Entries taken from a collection
━━━━━━━━━━━━━━━━━━━━━━━━━━━━━━

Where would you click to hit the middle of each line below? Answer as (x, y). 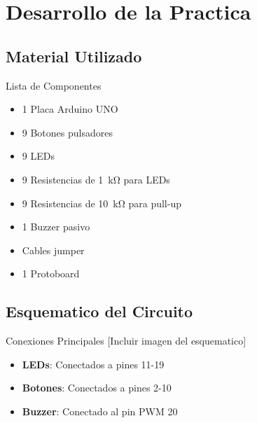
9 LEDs (38, 156)
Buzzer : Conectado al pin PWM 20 (100, 411)
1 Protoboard (51, 273)
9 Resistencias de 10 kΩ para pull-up (102, 203)
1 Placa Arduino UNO (70, 109)
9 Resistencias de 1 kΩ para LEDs (96, 179)
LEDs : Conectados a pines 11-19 (93, 364)
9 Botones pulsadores (67, 132)
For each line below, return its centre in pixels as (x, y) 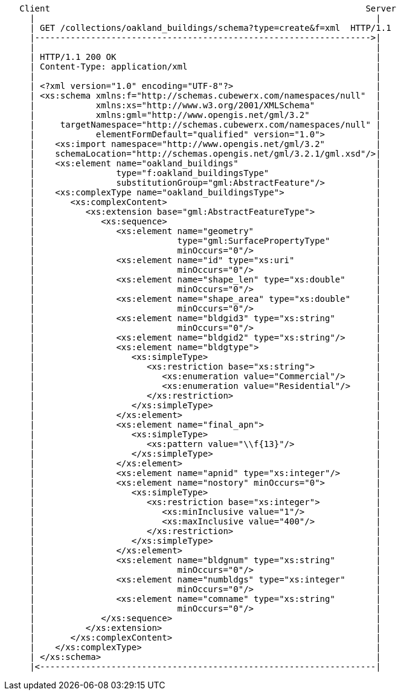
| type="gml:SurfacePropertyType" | (205, 241)
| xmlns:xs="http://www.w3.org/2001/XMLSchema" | (205, 105)
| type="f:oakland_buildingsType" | (205, 173)
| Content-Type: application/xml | (205, 67)
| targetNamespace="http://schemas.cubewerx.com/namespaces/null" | (205, 125)
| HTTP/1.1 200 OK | (205, 57)
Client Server (208, 8)
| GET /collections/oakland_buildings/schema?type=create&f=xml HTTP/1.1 (210, 28)
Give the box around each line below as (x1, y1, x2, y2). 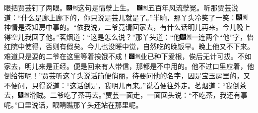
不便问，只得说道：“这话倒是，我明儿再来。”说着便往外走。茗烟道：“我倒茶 (4, 80, 247, 90)
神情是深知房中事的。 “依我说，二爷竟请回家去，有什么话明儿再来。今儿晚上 (4, 22, 251, 32)
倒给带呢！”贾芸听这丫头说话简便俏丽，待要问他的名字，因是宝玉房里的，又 (4, 70, 251, 81)
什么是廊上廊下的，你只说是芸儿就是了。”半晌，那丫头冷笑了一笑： (21, 12, 237, 22)
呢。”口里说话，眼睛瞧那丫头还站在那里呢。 (4, 99, 143, 110)
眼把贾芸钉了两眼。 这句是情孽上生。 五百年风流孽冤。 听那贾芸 (4, 2, 232, 12)
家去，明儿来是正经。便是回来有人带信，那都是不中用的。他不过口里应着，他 (4, 60, 254, 71)
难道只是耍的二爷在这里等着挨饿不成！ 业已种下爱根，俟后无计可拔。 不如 (4, 51, 252, 61)

━━━━━━━━━━━━━━━━━━━━━━━━━━━━━━

# Required action
Could you work out how many lines in the records include "Resistencias"? Answer with the number only.

# Completed exercise
2